Agricultural Research Service


item Tsybina, T
item Dunaevsky, Y
item Belozersky, M
item Zhuzhikov, D
item Oppert, Brenda
item Elpidina, E

Submitted to: Biochemistry
Publication Type: Peer Reviewed Journal
Publication Acceptance Date: 3/15/2005
Publication Date: 4/30/2005
Citation: Tsybina, T.A., Dunaevsky, Y.E., Belozersky, M.A., Zhuzhikov, D.P., Oppert, B.S., Elpidina, E.N. 2005. A cationic trypsin-like proteinase from the midgut of Tenebrio molitor larvae. Biochemistry (Moscow) 70: 300-305.

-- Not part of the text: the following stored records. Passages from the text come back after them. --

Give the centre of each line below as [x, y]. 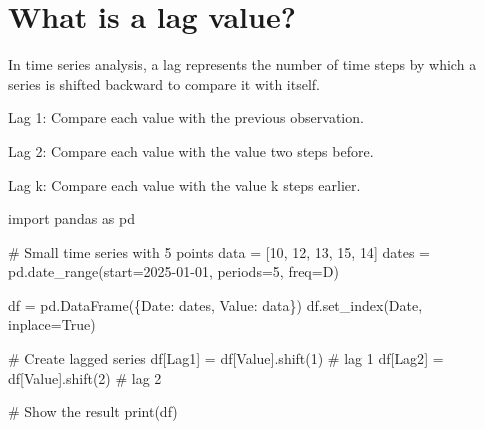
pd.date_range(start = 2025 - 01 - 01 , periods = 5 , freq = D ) [173, 271]
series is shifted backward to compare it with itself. [164, 83]
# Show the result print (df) [93, 411]
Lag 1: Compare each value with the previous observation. [186, 117]
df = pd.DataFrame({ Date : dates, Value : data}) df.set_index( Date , [215, 304]
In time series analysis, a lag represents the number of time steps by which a [242, 64]
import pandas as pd [72, 218]
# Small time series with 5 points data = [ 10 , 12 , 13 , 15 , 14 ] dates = [219, 251]
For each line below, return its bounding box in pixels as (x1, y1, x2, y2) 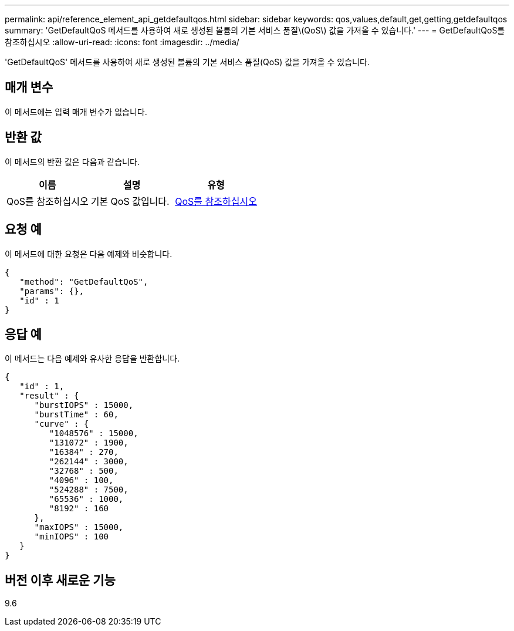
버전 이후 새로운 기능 (5, 572, 116, 588)
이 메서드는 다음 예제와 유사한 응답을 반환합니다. (5, 353, 180, 364)
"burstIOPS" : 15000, (34, 400, 134, 410)
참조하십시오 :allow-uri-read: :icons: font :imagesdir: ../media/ (5, 37, 239, 47)
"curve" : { (34, 419, 89, 429)
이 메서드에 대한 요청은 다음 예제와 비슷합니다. (5, 248, 173, 259)
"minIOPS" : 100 (34, 532, 109, 542)
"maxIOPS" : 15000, (34, 522, 124, 532)
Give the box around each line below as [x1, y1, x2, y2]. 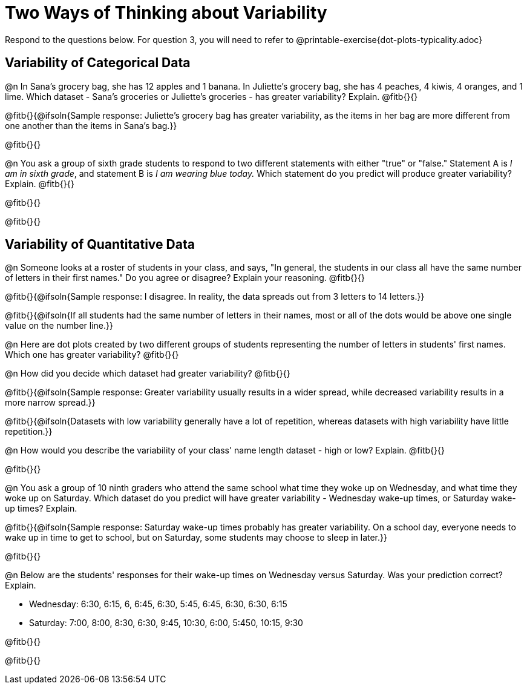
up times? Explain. [5, 503, 77, 514]
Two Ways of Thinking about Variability [5, 2, 327, 23]
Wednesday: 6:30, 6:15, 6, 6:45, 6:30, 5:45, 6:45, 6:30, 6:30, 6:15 [29, 599, 287, 610]
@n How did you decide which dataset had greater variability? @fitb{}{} [5, 368, 290, 379]
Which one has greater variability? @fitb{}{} [5, 349, 179, 360]
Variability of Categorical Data [5, 55, 191, 71]
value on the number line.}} [5, 320, 113, 331]
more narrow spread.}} [5, 397, 96, 408]
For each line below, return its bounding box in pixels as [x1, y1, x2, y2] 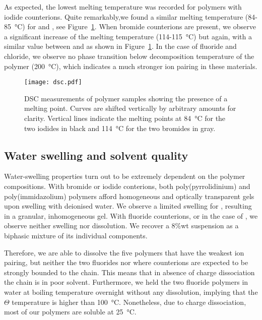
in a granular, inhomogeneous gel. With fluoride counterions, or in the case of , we [4, 210, 258, 221]
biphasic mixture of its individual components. [4, 230, 148, 240]
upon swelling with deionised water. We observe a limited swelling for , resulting [4, 201, 252, 211]
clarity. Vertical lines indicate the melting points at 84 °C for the [24, 113, 226, 123]
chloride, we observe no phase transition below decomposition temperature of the [4, 50, 254, 61]
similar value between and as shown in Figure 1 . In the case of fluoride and [4, 41, 237, 51]
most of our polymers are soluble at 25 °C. [4, 306, 137, 317]
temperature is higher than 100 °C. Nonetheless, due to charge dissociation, [12, 296, 246, 307]
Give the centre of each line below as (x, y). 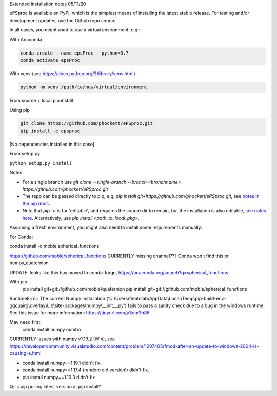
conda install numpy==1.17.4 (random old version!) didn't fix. (86, 370)
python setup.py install (41, 163)
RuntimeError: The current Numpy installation (57, 298)
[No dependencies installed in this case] (52, 144)
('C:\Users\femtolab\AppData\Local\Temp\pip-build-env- (166, 298)
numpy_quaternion (29, 263)
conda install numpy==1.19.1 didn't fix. (62, 363)
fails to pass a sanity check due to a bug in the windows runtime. (196, 305)
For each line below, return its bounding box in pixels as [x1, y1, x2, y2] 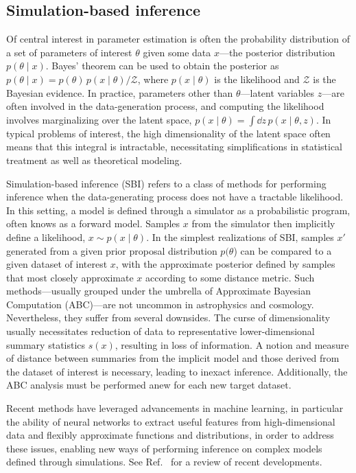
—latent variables [240, 85, 314, 100]
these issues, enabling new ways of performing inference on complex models [6, 441, 322, 455]
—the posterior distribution [219, 45, 335, 59]
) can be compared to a [233, 243, 332, 257]
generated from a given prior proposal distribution [6, 243, 217, 257]
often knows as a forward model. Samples [6, 216, 180, 231]
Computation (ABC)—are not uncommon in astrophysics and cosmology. [6, 297, 314, 311]
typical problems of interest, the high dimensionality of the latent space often [6, 126, 331, 140]
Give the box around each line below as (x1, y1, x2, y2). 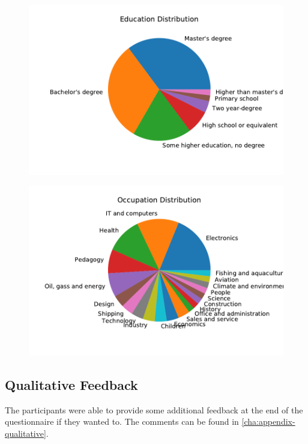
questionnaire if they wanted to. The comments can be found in (5, 415, 239, 428)
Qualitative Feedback (5, 375, 138, 394)
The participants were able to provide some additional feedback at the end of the (5, 403, 303, 416)
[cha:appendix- (241, 415, 295, 428)
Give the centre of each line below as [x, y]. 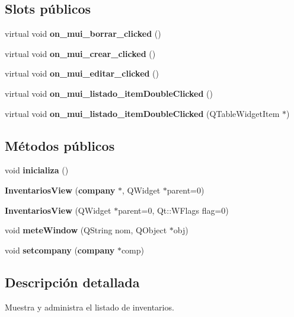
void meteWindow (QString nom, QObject [86, 230]
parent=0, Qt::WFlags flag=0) [173, 210]
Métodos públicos [60, 145]
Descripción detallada [72, 282]
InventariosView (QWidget [58, 210]
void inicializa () [37, 170]
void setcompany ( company [60, 250]
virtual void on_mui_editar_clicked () [82, 73]
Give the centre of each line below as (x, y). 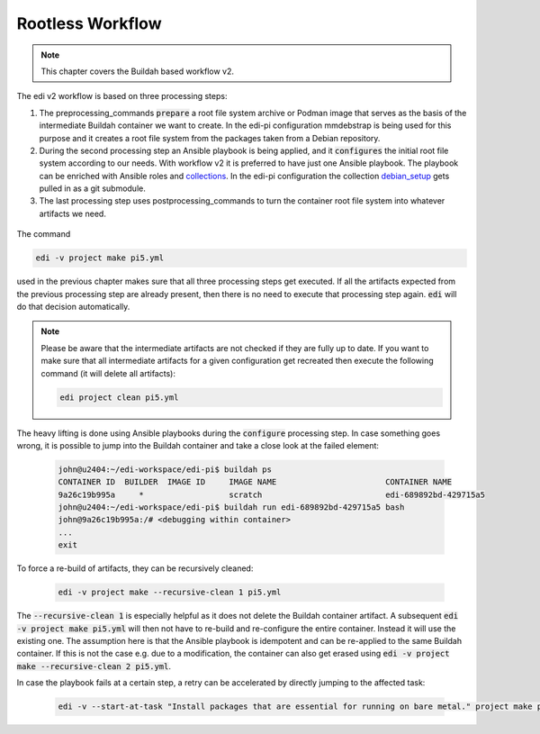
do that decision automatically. (73, 306)
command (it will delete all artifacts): (108, 373)
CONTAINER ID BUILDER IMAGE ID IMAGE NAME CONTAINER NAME (255, 482)
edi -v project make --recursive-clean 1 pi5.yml (170, 593)
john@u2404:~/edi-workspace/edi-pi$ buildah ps (165, 469)
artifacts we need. (73, 213)
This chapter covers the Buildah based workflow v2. (137, 71)
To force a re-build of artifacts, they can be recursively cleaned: (135, 568)
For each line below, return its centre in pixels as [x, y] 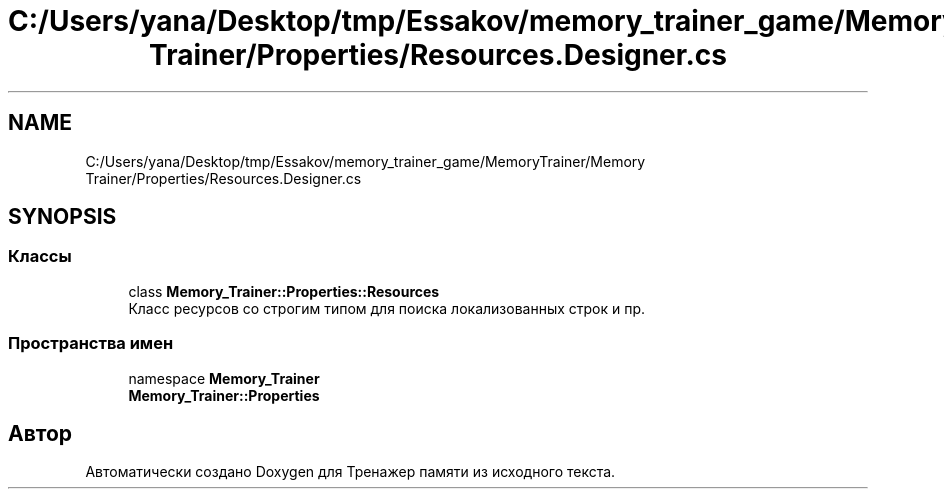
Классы [40, 256]
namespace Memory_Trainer [224, 378]
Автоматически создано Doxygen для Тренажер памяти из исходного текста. [350, 472]
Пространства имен [91, 343]
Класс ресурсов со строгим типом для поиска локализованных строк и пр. [387, 308]
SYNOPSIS [62, 217]
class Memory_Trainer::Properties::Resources [284, 291]
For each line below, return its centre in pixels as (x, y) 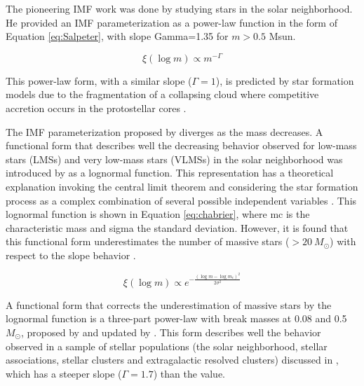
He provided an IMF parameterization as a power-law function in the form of (171, 22)
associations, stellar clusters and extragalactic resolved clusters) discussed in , (172, 360)
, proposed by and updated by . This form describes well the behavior (171, 332)
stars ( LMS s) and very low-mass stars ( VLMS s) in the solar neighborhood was (174, 159)
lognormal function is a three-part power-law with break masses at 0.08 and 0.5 (176, 318)
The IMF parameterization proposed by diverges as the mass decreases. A (164, 131)
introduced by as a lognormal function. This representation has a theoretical (170, 173)
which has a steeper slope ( (64, 373)
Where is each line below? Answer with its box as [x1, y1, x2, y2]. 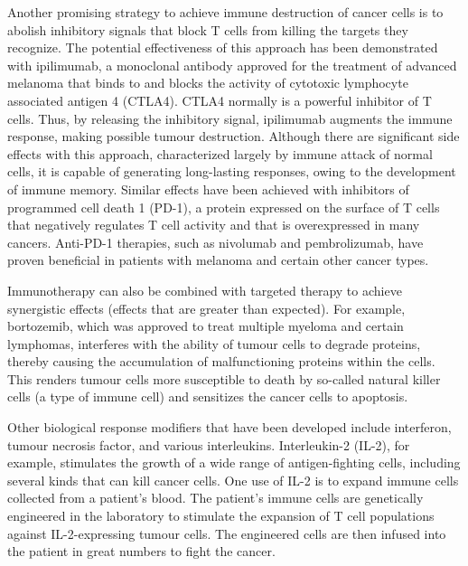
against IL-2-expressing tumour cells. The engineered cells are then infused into [7, 524, 446, 542]
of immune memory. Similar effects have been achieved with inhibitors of [7, 179, 409, 198]
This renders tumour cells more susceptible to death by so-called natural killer [7, 369, 441, 388]
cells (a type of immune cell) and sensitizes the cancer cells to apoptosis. [7, 387, 408, 406]
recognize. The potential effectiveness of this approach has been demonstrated [7, 38, 438, 57]
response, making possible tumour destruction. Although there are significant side [7, 127, 460, 146]
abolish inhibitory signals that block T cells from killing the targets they [7, 20, 408, 39]
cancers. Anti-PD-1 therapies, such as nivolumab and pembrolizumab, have [7, 232, 424, 251]
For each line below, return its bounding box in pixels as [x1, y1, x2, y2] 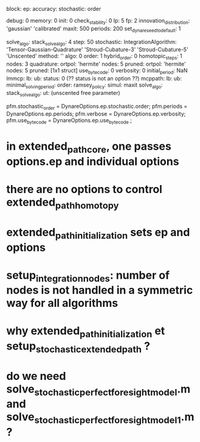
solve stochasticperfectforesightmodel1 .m [6, 410, 195, 426]
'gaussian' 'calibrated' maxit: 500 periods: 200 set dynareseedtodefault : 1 [6, 24, 181, 33]
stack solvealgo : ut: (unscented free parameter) [6, 89, 120, 98]
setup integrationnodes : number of [6, 268, 170, 284]
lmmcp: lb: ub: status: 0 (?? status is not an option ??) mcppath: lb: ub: [6, 74, 182, 82]
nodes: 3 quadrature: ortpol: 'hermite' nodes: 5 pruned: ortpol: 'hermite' [6, 60, 187, 68]
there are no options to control [6, 183, 163, 197]
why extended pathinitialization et [6, 324, 165, 340]
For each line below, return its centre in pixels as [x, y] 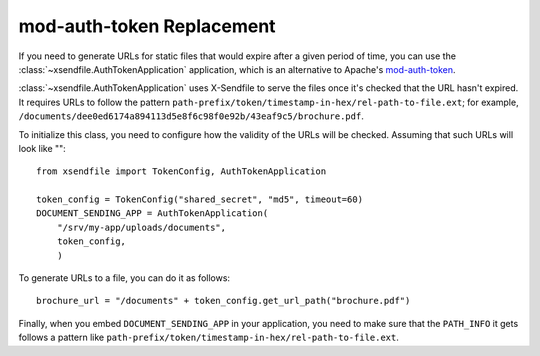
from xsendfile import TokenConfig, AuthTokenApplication [181, 171]
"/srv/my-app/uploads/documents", [141, 227]
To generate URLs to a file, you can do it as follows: [124, 278]
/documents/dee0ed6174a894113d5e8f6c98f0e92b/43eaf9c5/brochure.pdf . [191, 116]
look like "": [42, 148]
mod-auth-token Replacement [147, 26]
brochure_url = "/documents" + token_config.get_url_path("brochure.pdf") [223, 301]
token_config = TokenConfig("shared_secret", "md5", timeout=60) [200, 199]
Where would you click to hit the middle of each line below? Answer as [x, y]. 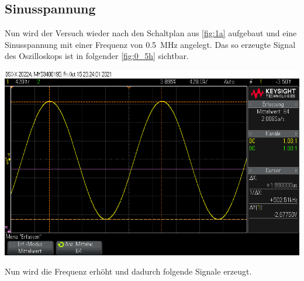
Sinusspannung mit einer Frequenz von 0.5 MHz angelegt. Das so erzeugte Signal [150, 44]
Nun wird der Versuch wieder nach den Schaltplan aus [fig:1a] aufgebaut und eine [151, 33]
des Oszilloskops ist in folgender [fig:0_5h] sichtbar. [97, 56]
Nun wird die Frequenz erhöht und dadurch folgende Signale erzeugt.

Interpretive Summary: Little is known about the digestive enzymes of storage insect pests. A digestive enzyme from the yellow mealworm was isolated and characterized. The enzyme was determined to be a serine proteinase, trypsin, and several inhibitors were effective in reducing the activity of this enzyme. This information may be used in the development of novel biopesticides to control coleopteran storage pests.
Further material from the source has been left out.